События такого, не меньшего, масштаба отзывались в есенинском «умирании» тех лет. И, во всем созвучная жизни страны и народа, его поэзия тоже заключала в себе огромную силу очищающего страдания – залог недалекого уже творческого поворота. Художник вовсе не утратил изначальную способность открывать в родном русском мире, искалеченном, обезображенном, вечные, неувядающие истины.

Увиденное за рубежом только сильнее убедило Есенина, что судьба России есть по-прежнему особая, горестная и светлая судьба. «Родные мои! Хорошие! – писал он знакомым из Германии. – Что сказать мне вам об этом ужаснейшем царстве мещанства, которое граничит с идиотизмом? Кроме фокстрота, здесь почти ничего нет, здесь жрут и пьют, и опять фокстрот. Человека я пока еще не встречал и не знаю, где им пахнет.

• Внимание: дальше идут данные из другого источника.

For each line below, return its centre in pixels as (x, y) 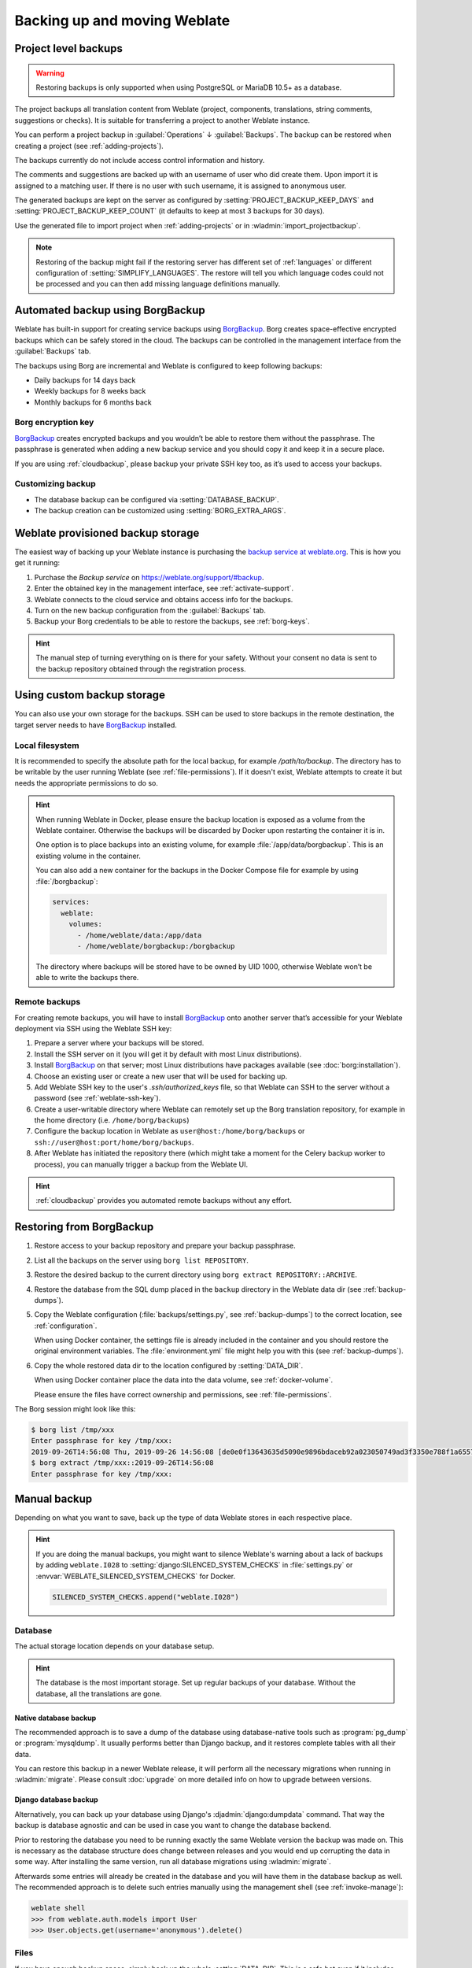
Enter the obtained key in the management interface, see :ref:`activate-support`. (164, 588)
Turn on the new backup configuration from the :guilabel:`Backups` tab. (150, 610)
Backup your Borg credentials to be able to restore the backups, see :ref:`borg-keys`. (172, 621)
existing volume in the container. (88, 856)
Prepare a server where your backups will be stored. (119, 1043)
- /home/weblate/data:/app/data (140, 935)
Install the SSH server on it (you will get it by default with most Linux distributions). (168, 1054)
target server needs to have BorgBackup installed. (96, 725)
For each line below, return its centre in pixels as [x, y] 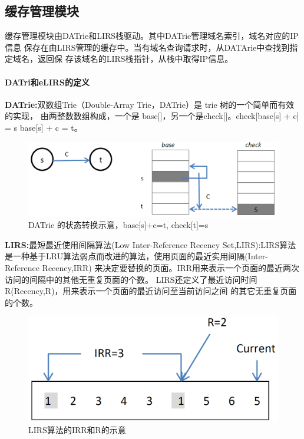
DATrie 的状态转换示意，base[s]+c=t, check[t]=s [118, 225]
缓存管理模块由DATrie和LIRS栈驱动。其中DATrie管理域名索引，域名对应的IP [152, 36]
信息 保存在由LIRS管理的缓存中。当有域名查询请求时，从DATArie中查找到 [147, 47]
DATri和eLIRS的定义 [47, 82]
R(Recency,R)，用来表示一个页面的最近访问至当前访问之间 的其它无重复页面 [151, 291]
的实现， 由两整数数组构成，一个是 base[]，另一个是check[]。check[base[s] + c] [152, 116]
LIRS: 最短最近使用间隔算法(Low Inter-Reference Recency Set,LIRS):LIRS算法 [151, 244]
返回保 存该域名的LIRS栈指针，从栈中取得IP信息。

В страшной моде Господин доллар, а на искусство начихать – самое высшее мюзик-холл. <…> Пусть мы нищие, пусть у нас голод, холод и людоедство, зато у нас есть душа, которую здесь за ненадобностью сдали в аренду под смердяковщину». Впрочем, поэт не только увидел «закат Европы», не только высмеял, в духе Ивана Ивановича и Ивана Никифоровича, гоголевские нравы американцев. Зоркий наблюдатель, он заметил: по ту сторону океана «растет что-то грандиозное», тем более зловещее в нечеловеческой его пустоте.